(DATA FOR ANALYSIS):

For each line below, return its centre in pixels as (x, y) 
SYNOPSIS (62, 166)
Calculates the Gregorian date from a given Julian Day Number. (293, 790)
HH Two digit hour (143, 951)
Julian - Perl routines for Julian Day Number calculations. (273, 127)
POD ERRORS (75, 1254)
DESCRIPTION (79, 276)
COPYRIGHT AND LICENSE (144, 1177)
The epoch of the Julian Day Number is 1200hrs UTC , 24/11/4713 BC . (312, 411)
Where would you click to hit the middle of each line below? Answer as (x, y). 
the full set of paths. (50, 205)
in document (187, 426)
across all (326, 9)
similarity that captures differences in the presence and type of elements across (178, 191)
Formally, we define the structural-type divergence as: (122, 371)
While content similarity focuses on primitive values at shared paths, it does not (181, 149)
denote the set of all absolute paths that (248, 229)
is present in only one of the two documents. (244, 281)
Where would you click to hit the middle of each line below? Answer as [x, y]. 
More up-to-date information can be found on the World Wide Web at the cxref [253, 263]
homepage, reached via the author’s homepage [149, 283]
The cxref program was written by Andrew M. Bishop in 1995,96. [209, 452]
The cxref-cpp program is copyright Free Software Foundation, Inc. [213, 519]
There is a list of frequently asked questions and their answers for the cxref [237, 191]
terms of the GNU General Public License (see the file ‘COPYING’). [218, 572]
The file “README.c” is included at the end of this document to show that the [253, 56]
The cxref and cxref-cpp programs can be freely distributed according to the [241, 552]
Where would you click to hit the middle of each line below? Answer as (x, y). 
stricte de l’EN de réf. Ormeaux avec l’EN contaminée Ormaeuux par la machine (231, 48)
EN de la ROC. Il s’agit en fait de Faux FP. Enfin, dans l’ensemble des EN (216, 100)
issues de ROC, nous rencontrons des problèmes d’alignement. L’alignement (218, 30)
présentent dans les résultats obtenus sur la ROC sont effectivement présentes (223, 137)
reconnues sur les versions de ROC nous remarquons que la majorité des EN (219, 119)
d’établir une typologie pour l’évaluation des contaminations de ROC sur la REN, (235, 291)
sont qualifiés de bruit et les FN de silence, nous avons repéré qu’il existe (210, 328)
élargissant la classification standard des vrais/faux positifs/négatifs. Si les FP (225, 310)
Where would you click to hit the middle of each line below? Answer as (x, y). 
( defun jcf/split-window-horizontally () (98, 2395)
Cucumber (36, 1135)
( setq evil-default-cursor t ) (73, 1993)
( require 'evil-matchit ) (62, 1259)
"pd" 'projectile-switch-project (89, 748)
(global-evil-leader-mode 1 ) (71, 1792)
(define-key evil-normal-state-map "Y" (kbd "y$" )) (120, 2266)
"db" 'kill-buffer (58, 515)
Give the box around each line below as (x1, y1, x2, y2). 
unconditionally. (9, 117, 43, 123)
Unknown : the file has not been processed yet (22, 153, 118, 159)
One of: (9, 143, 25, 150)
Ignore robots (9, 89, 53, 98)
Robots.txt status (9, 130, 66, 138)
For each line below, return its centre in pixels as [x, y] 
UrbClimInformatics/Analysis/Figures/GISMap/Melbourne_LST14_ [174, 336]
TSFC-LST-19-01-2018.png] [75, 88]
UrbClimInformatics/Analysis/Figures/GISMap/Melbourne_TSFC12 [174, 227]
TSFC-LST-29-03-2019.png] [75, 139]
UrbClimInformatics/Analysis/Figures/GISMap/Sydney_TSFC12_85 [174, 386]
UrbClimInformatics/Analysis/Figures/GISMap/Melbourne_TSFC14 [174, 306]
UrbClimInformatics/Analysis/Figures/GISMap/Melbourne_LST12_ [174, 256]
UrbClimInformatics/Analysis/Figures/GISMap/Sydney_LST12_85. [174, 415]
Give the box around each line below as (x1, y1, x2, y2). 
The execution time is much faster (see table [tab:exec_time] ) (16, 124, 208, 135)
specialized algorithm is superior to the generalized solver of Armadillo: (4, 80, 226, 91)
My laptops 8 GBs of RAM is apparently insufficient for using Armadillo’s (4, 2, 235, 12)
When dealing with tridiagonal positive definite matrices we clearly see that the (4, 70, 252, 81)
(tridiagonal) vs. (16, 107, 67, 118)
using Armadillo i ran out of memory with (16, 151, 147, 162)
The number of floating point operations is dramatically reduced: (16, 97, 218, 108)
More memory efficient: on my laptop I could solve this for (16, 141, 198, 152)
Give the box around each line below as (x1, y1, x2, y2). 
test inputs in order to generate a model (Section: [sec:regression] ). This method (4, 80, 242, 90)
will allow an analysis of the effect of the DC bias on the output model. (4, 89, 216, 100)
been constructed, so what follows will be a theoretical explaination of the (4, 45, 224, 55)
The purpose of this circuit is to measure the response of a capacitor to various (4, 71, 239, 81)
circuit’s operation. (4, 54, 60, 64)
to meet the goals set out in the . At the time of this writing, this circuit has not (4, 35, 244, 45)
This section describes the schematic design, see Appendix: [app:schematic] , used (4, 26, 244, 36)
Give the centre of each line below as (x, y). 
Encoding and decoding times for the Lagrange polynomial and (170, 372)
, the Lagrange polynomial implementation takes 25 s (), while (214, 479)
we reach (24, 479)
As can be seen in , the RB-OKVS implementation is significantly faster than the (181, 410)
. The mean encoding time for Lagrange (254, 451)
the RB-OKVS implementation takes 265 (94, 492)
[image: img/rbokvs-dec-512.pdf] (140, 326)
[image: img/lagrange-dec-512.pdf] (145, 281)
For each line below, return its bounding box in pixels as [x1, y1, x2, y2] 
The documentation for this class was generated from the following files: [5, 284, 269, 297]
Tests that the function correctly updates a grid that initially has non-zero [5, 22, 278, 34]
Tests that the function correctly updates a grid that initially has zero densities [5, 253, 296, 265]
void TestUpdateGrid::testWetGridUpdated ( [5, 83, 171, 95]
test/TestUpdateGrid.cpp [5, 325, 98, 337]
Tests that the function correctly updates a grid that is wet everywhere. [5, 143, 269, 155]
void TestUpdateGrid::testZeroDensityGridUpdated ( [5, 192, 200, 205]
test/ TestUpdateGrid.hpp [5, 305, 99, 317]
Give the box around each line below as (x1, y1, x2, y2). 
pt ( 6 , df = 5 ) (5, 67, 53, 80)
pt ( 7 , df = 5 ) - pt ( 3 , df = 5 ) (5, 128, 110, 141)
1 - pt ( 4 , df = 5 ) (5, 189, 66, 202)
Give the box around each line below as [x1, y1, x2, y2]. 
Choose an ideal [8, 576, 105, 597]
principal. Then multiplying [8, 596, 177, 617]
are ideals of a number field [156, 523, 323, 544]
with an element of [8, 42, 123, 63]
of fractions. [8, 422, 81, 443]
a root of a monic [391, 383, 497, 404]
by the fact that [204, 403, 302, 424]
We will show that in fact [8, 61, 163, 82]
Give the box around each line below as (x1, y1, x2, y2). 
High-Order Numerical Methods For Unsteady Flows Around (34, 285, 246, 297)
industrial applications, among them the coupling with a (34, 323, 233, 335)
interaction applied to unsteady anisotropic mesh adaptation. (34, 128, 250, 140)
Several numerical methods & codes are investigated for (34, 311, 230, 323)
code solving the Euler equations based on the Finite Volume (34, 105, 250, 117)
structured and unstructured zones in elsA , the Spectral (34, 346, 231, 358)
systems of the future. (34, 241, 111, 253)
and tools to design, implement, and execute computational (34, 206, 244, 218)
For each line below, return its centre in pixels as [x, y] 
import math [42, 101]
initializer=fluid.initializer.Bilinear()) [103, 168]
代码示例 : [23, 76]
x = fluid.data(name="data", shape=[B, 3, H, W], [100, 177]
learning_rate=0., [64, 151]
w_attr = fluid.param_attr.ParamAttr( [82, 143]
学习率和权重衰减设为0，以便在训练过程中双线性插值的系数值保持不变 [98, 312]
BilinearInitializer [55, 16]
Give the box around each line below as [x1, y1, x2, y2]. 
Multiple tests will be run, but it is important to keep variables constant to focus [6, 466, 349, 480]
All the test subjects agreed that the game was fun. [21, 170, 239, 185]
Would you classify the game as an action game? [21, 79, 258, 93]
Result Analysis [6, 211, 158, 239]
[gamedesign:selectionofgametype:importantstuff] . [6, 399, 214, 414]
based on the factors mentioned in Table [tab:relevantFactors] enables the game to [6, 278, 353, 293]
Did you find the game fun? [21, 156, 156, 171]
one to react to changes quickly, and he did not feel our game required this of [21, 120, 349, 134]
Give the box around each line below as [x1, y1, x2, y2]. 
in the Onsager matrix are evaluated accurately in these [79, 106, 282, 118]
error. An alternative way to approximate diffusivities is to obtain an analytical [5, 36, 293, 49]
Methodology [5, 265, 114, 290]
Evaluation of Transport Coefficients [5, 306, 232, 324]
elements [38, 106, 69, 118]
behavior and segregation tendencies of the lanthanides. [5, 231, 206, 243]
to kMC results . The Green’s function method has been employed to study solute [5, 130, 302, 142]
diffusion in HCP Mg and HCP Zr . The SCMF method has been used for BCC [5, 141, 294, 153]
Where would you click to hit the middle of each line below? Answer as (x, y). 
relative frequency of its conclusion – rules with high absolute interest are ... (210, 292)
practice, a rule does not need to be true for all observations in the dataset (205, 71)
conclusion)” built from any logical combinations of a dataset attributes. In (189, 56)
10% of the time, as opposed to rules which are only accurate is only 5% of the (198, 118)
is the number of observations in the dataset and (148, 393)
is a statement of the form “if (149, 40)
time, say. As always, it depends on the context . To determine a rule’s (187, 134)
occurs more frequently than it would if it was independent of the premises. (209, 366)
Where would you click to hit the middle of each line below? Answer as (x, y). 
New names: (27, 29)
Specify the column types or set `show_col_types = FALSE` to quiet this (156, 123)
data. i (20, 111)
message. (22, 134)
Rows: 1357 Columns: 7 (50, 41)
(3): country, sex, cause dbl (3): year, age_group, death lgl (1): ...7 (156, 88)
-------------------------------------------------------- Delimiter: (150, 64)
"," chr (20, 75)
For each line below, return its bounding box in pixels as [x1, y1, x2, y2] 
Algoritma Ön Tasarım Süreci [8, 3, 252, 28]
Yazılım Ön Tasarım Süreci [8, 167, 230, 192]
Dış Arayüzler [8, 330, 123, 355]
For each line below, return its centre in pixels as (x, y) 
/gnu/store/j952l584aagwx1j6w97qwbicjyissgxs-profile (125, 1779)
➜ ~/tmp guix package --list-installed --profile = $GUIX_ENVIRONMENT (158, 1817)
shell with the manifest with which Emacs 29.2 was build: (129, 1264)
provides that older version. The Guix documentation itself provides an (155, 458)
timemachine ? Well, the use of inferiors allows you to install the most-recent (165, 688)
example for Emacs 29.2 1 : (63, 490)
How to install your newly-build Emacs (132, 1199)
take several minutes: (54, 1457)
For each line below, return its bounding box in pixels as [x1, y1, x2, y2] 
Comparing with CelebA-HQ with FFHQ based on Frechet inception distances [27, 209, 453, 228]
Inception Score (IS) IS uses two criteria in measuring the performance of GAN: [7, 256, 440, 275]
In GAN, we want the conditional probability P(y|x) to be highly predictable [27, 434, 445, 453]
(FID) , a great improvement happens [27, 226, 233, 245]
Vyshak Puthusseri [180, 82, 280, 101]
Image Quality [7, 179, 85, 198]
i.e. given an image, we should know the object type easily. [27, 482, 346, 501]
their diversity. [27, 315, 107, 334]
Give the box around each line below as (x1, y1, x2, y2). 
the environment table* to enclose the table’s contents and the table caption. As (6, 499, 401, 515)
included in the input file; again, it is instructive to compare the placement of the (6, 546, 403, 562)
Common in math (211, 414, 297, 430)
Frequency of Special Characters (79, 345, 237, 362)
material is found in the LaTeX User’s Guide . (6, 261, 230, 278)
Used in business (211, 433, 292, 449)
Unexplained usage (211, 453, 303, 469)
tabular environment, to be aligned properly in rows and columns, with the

(WHAT YOU NEED TO DO): Reprint the data above from the opening line to the line holding "the [253, 56]", inclusive, and nothing else.

(PROBLEM SOLUTION):
For each line below, return its centre in pixels as (x, y) 
SYNOPSIS (62, 166)
Calculates the Gregorian date from a given Julian Day Number. (293, 790)
HH Two digit hour (143, 951)
Julian - Perl routines for Julian Day Number calculations. (273, 127)
POD ERRORS (75, 1254)
DESCRIPTION (79, 276)
COPYRIGHT AND LICENSE (144, 1177)
The epoch of the Julian Day Number is 1200hrs UTC , 24/11/4713 BC . (312, 411)
Where would you click to hit the middle of each line below? Answer as (x, y). 
the full set of paths. (50, 205)
in document (187, 426)
across all (326, 9)
similarity that captures differences in the presence and type of elements across (178, 191)
Formally, we define the structural-type divergence as: (122, 371)
While content similarity focuses on primitive values at shared paths, it does not (181, 149)
denote the set of all absolute paths that (248, 229)
is present in only one of the two documents. (244, 281)
Where would you click to hit the middle of each line below? Answer as [x, y]. 
More up-to-date information can be found on the World Wide Web at the cxref [253, 263]
homepage, reached via the author’s homepage [149, 283]
The cxref program was written by Andrew M. Bishop in 1995,96. [209, 452]
The cxref-cpp program is copyright Free Software Foundation, Inc. [213, 519]
There is a list of frequently asked questions and their answers for the cxref [237, 191]
terms of the GNU General Public License (see the file ‘COPYING’). [218, 572]
The file “README.c” is included at the end of this document to show that the [253, 56]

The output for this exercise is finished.